About 1,300 mourners packed St. James Cathedral downtown for the funeral service, while hundreds sat outside on chairs in the damp cold under grey skies.

Those in attendance included former governor general Adrienne Clarkson, conductor Sir Andrew Davis, composer Derek Holman, Ontario Lt.-Gov. James Bartleman, Toronto arts philanthropist Walter Carson and the Bishop of Toronto, Right Rev. Colin Johnson.

The cathedral choir sang during the mass while the opera company's orchestra members acted as pallbearers.

The service was traditional Anglican, with remembrances and tributes being reserved for a public memorial to be hosted by the Canadian Opera Company.

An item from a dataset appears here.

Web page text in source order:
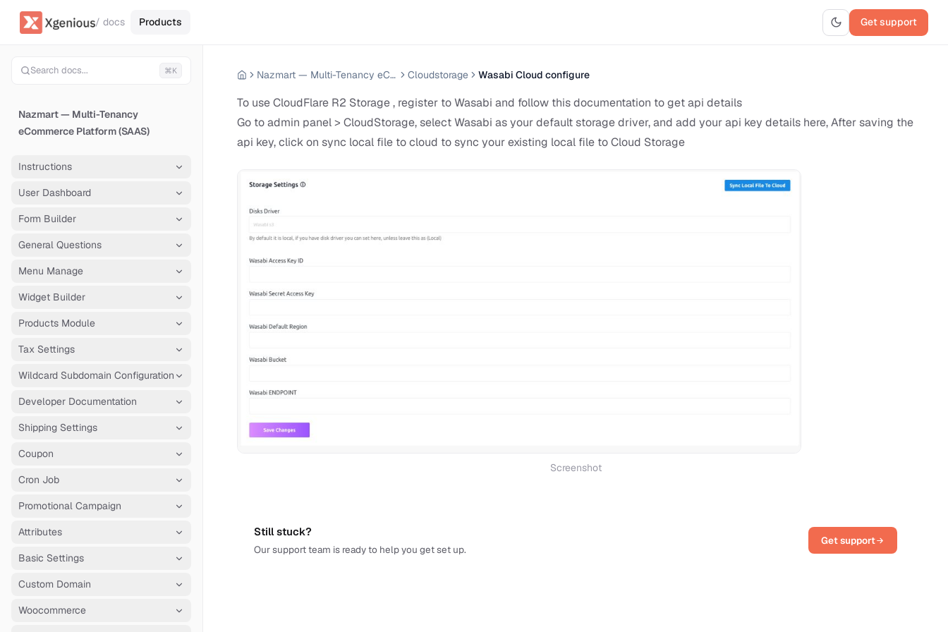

Bradshaw, an outspoken advocate for culture and the arts, is credited with building Canada's first professional opera house. The Four Seasons Centre for the Performing Arts opened in Toronto last summer after roughly a decade of planning.

"I think he made opera accessible to people from all walks of life," Bartleman said.

"He has done so much for us in his creation of the opera house and his sustainment of the opera company, he's going to be terribly missed," added Clarkson.

Greg Gatenby, the former head of Toronto's International Festival of Authors, said it was a sad day in the arts community.

"In my opinion he was the man who put the 'Canadian' back in the Canadian Opera Company," Gatenby said.

"For that alone he deserves accolades from all of us, but he did so much more."

Even those who didn't know Bradshaw personally came to pay their respects.

"I just thought with someone so dynamic and who has given so much to the city of Toronto ... I just thought it was nice to be here and give back to him and celebrate his life a little bit," said resident Jane Scott.

Those in the music industry described Bradshaw as intelligent, funny and passionate.

Bradshaw attracted talent to the Canadian Opera Company, including Canadian directors from stage and screen such as Robert Lepage, Atom Egoyan and Francois Girard.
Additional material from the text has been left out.